DATA IN THIS EXERCISE

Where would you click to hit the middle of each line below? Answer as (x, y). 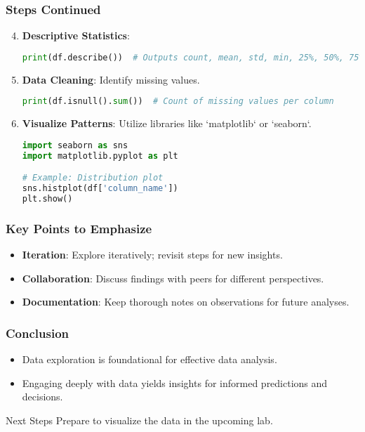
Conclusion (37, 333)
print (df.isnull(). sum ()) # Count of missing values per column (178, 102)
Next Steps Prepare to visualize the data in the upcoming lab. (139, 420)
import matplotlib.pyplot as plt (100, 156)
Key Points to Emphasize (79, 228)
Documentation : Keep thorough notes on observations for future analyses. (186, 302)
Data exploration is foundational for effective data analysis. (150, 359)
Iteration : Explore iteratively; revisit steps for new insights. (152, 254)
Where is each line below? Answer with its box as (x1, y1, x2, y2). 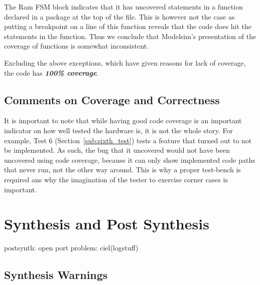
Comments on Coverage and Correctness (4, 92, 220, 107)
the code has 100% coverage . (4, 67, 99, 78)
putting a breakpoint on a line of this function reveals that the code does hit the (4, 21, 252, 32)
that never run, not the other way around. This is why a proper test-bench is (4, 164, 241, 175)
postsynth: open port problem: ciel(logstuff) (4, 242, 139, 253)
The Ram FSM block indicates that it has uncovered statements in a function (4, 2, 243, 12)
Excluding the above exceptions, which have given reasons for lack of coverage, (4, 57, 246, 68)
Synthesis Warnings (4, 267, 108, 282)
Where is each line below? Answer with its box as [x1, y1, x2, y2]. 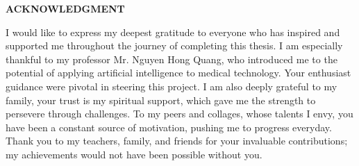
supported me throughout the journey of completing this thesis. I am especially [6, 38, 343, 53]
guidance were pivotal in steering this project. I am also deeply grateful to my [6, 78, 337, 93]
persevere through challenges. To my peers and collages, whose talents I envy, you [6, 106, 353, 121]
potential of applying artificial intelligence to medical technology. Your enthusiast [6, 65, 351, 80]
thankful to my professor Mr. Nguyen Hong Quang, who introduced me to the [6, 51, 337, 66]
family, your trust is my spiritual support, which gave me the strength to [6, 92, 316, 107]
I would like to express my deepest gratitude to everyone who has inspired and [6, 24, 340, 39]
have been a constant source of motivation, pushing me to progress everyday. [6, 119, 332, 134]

...

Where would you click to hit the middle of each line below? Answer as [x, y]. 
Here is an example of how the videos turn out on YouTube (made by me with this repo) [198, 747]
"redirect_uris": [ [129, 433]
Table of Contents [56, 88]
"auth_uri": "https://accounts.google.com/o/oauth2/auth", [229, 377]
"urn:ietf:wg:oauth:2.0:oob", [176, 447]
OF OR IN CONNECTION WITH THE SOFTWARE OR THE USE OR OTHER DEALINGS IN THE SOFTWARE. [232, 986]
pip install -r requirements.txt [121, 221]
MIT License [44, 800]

TASK TO COMPLETE
Look through the entries above and say how many lines contain "that", giving nothing but the number.

EXPECTED ANSWER
3